Я стою на кухне, растянутый на мойке, со спущенными до лодыжек джинсами и полотенцем в руках, и не то что не думаю никуда уходить, но даже не собираюсь менять положение. Рядом на кухонном столе лежит телефон и передает в мой мозг невидимые сигналы. Когда возвращается Тимур, я на прежнем месте в прежнем положении, всё точно так же, как раньше, кроме телефона. Тимур выдавливает смазку, а я набираю Игоря. Хотел бы по скайпу, но и так сойдёт. На далёкое «Мазин, ты жив?» я отвечаю стоном: Тимур входит, и я наконец-то чувствую ту невыносимую лёгкость бытия, которой мне так не хватало.
— Вы чо, ебётесь там, братцы-кролики? — после паузы спрашивает Игорь. И как догадался? Не слышно же ничего кроме дыхания. Шлепков. И моего мычания: да, детка, да! Ещё! Возьми меня стоя.

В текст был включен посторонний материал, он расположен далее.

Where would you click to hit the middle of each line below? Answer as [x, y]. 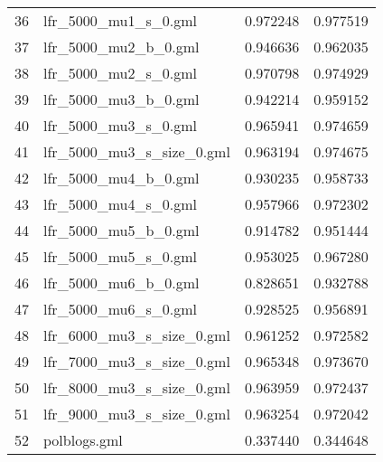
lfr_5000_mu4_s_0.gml [120, 204]
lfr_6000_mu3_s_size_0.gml [137, 335]
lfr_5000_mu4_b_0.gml [121, 178]
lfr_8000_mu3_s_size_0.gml [137, 387]
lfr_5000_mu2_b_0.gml [121, 47]
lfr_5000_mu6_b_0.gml [121, 283]
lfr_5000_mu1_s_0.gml [120, 20]
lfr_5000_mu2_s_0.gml [120, 73]
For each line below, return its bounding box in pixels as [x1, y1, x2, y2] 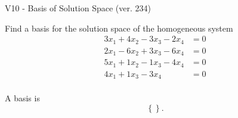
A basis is [5, 92, 40, 104]
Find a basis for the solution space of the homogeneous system [5, 21, 233, 34]
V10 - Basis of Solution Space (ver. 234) [5, 2, 151, 14]
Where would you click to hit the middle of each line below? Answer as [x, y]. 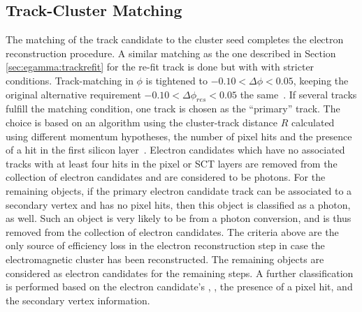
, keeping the [321, 80]
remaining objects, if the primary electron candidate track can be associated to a [179, 190]
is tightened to [176, 80]
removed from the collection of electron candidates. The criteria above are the [172, 231]
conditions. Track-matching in [70, 80]
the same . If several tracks [298, 94]
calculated [313, 122]
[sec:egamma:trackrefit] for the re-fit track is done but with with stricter [160, 67]
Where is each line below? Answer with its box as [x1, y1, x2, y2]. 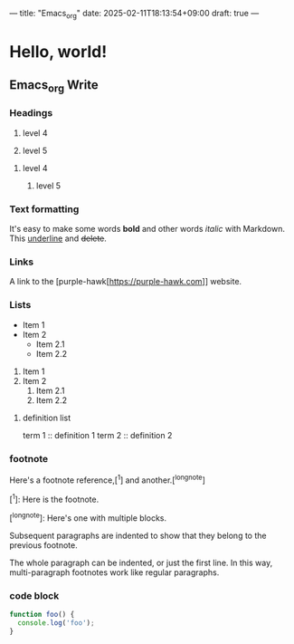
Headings [9, 107, 53, 120]
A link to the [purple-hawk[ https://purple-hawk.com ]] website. [9, 276, 242, 287]
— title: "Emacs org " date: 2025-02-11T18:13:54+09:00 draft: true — [9, 8, 260, 21]
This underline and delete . [9, 233, 107, 244]
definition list [22, 412, 71, 423]
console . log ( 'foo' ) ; [17, 619, 95, 628]
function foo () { [9, 610, 75, 620]
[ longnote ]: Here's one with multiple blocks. [9, 511, 167, 524]
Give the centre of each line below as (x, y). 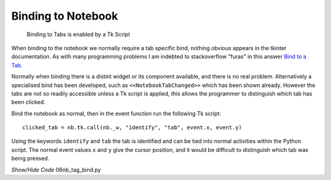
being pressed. (30, 159)
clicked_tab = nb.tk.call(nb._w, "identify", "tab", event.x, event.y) (132, 128)
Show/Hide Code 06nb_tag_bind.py (56, 170)
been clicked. (29, 102)
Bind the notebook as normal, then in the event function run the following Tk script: (116, 113)
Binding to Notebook (65, 16)
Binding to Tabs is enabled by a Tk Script (78, 34)
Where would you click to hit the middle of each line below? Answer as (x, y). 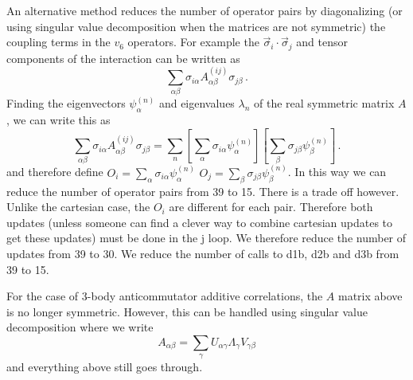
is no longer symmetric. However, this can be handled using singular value (187, 311)
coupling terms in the (58, 42)
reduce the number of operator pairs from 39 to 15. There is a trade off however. (203, 191)
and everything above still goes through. (105, 367)
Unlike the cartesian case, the (78, 207)
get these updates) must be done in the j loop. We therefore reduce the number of (206, 238)
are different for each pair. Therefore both (271, 207)
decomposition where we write (80, 327)
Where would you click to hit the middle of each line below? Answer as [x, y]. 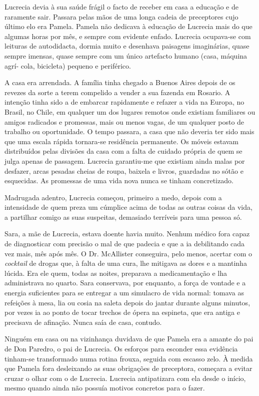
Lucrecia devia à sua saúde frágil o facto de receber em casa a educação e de [121, 7]
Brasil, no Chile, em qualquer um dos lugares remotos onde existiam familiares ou [130, 111]
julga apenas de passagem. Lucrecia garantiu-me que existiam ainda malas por [125, 160]
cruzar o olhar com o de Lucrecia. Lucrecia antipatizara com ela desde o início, [125, 378]
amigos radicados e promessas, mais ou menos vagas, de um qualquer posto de [124, 121]
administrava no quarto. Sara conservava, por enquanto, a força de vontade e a [125, 283]
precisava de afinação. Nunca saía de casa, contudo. [83, 322]
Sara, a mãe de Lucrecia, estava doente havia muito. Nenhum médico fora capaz [127, 234]
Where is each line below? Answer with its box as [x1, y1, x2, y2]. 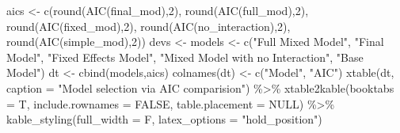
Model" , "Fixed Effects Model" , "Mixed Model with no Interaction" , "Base [6, 48, 364, 65]
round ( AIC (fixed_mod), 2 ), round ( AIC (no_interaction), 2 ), [6, 17, 291, 34]
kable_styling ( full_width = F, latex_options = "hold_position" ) [6, 111, 322, 127]
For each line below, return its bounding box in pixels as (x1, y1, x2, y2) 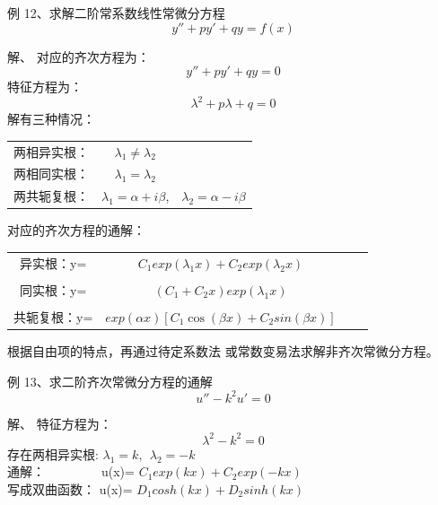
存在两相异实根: (7, 444, 99, 463)
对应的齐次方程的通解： (7, 221, 145, 239)
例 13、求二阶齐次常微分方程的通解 (7, 371, 213, 390)
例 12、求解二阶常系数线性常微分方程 (7, 4, 225, 22)
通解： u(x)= (7, 462, 135, 481)
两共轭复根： (13, 187, 89, 205)
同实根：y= (20, 280, 87, 299)
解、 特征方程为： (7, 414, 112, 432)
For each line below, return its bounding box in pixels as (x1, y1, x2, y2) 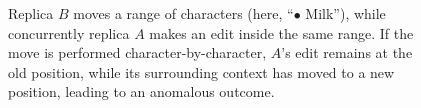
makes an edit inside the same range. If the (149, 22, 414, 43)
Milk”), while (305, 3, 386, 23)
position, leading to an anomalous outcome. (8, 81, 275, 102)
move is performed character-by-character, (8, 42, 267, 63)
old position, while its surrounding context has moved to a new (8, 61, 395, 82)
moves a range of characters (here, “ (73, 3, 294, 23)
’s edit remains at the (281, 42, 413, 63)
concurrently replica (8, 22, 130, 43)
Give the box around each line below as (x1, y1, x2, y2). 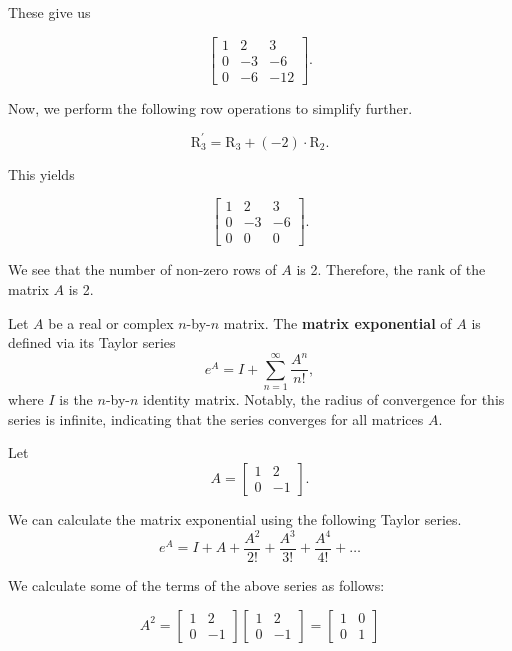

— М-м-м… это охуенно, Игорь Александрович, — бормочу я, откладываю телефон и цепляюсь за край раковины, прогибаясь перед Тимуром. — Он меня динамил, а теперь… теперь… блядь, как же… как же мать вашу охуенно…
— Здрасте, Игорь… Александрович, — говорит Тимур, не прекращая шлепков о мой зад. Поворачиваю голову, протягиваю руку, он берет её и переплетает со мной пальцы. Тянет к себе, чтобы поцеловать. Люблю его лицо во время секса. Такой классный.
— Блядь, да вы меня доконаете… — раздается хриплый задумчивый голос по громкой связи. — Ладно… — мне отчего-то кажется, что он закрывает дверь, садится за стол, открывает верхний ящик стола. — Рассказывайте, что у вас там… Или показывайте. Я хочу знать всё.
Тимур усмехается, отпускает мою руку, чтобы сжать мои ягодицы увеличить темп. Мне горячо, никакие предметы не сравнятся с настоящим членом, никакие долбаные фантазии.
— На кухне… Игорь А-александрович, на кухонном столе, у меня дома.
— Сволочи, — комментирует он, — а чо не в родительской спальне?
— Не дошли! Ну и у нас же игра.... ненасытная домохозяйка мечтает... о-о-о большом члене... Простите… не… могу... больше… говорить… — отворачиваюсь, кусаю рукав свитера и всё-таки сжимаю свой член. Не столько для того, чтобы кончить, сколько просто, потому что не могу этого не сделать. — Бля… Тимур… Тимур… Лёша… не могу… больше… я щас кончу!
Я что-то ещё бессвязно стону для Игоря, но нескольких резких движений Тимура хватает, чтобы меня выгнуло в дугу. Я кончаю на дверцу кухонного стола, рефлекторно сжимаюсь, и рычать начинает Тимур, хватает меня за плечо, вытаскивает и разворачивает меня к себе лицом. Я, как дебил, ловлю его сперму ладонями. Типа, чем меньше на пол, тем меньше убирать. Ржу, как ненормальный. И кричу: «ловлю, ловлю!» — будто он мне мячик перекидывает.
Оторжавшись и отдышавшись, я мою руки и спрашиваю, подозрительно замолкнувший мобильник:
— Игорь? А ты там где, кстати? Дома уже?
— Я? — переспрашивает Игорь странноватым голосом и вдруг начинает ржать. — Я в универе, Мазин. На кафедре. Думал поработать. — Мы слышим звонкий стук — стук лба о стол. — Ну и поработал. Рукой.
— О-о-о, — тяну я мстительно, забыв о своих недавних бедах. — Вам что, студенты совсем не дают? Даже ради пятёрки?